Dunque un legame forte, cementato dal tempo e dagli interessi reciproci. Lo prova il fatto che l'unico erede di Giulio e Franca Segre, Massimo (fra l'altro fondatore di Directa, la prima società di trading on line italiana) siede nei consigli di amministrazione delle società di De Benedetti, Cofide e Cir. Franca poi è l'unica non di famiglia presente nell'accomandita-cassaforte che controlla il gruppo. I rapporti sono così profondamente radicati, che spesso è difficile distinguere quando i Segre agiscono in proprio e quando in qualche modo d'intesa con il loro amico di sempre. Il loro muoversi in abbinata non stupisce.

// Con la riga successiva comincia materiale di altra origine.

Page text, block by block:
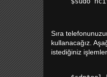
Sıra
kullanacağız.
istediğiniz
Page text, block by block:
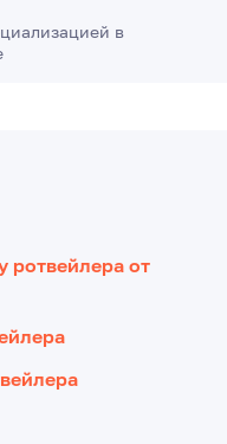
в
ротвейлера от
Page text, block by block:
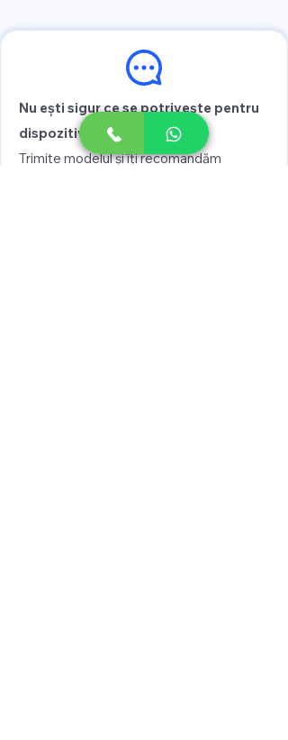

Ha stupito invece il rapporto con Coppola. Quando i Segre e Bim hanno finanziato questo furbetto del quartierino, hanno prodotto uno choc: riusciva difficile persino immaginare l'accoppiata fra le impiegate con il grembiule nero e i gorilla che Coppola teneva anche sul tetto della sua villa in Sardegna. Ma gli affari sono affari.

E poi, prendendo il controllo dell'Ipi perché non riuscivano a farsi rimborsare i prestiti, i Segre sono tornati alle origini, a quel mattone tanto caro a Luigi, il fondatore. E c'è dell'altro ancora. Durante la lunga carcerazione preventiva di Coppola, la signora Franca ha detto: «Non capisco perché non lo lascino uscire. Per me Danilo è come un figlio». Evidentemente questa donna di denari nasconde un cuore insospettato.